• [About this exercise]
Every line below must be reproduced exactly; no pictures are to be included.

□ □ □ □ □ □ □

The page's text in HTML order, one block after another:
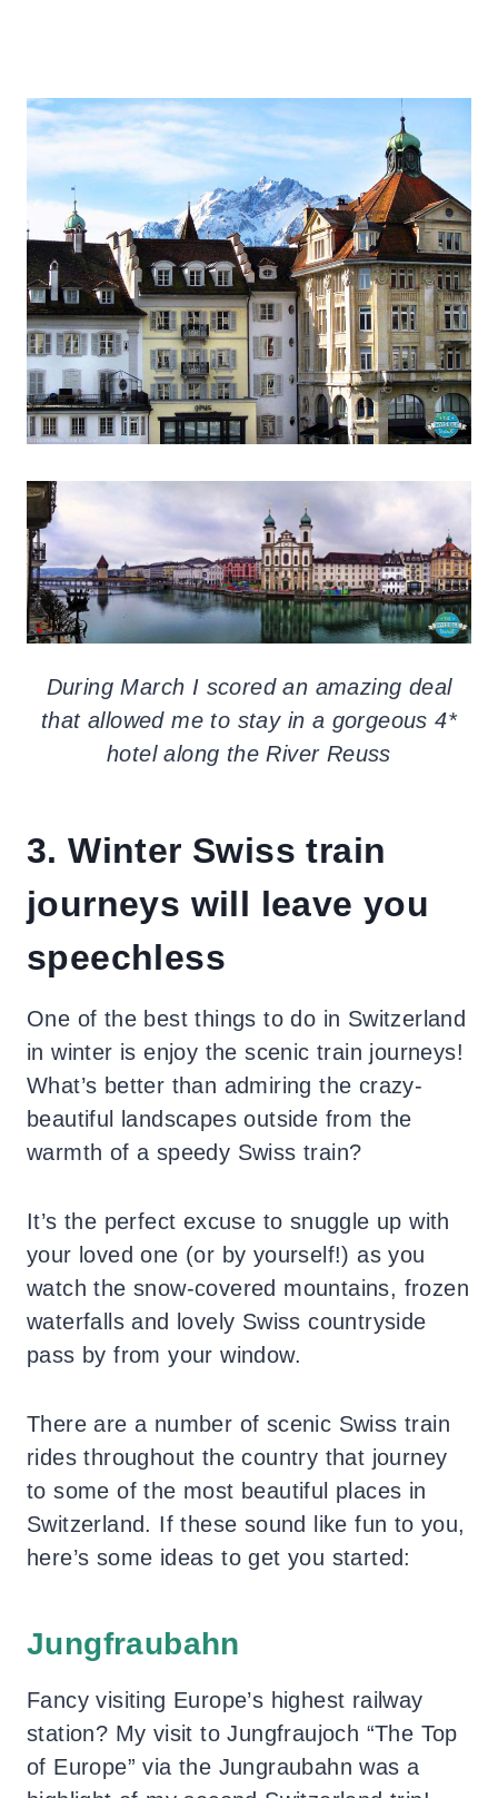
During March I scored an amazing deal
that allowed me to stay in a gorgeous 4*
hotel along the River Reuss
3. Winter Swiss train
journeys will leave you
speechless
One of the best things to do in Switzerland
in winter is enjoy the scenic train journeys!
What’s better than admiring the crazy-
beautiful landscapes outside from the
warmth of a speedy Swiss train?
It’s the perfect excuse to snuggle up with
your loved one (or by yourself!) as you
watch the snow-covered mountains, frozen
waterfalls and lovely Swiss countryside
pass by from your window.
There are a number of scenic Swiss train
rides throughout the country that journey
to some of the most beautiful places in
Switzerland. If these sound like fun to you,
here’s some ideas to get you started:
Jungfraubahn
Fancy visiting Europe’s highest railway
station? My visit to Jungfraujoch “The Top
of Europe” via the Jungraubahn was a

□ □ □ □ □ □ □

• [Finished exercise]
The page's text in HTML order, one block after another:
During March I scored an amazing deal
that allowed me to stay in a gorgeous 4*
hotel along the River Reuss
3. Winter Swiss train
journeys will leave you
speechless
One of the best things to do in Switzerland
in winter is enjoy the scenic train journeys!
What’s better than admiring the crazy-
beautiful landscapes outside from the
warmth of a speedy Swiss train?
It’s the perfect excuse to snuggle up with
your loved one (or by yourself!) as you
watch the snow-covered mountains, frozen
waterfalls and lovely Swiss countryside
pass by from your window.
There are a number of scenic Swiss train
rides throughout the country that journey
to some of the most beautiful places in
Switzerland. If these sound like fun to you,
here’s some ideas to get you started:
Jungfraubahn
Fancy visiting Europe’s highest railway
station? My visit to Jungfraujoch “The Top
of Europe” via the Jungraubahn was a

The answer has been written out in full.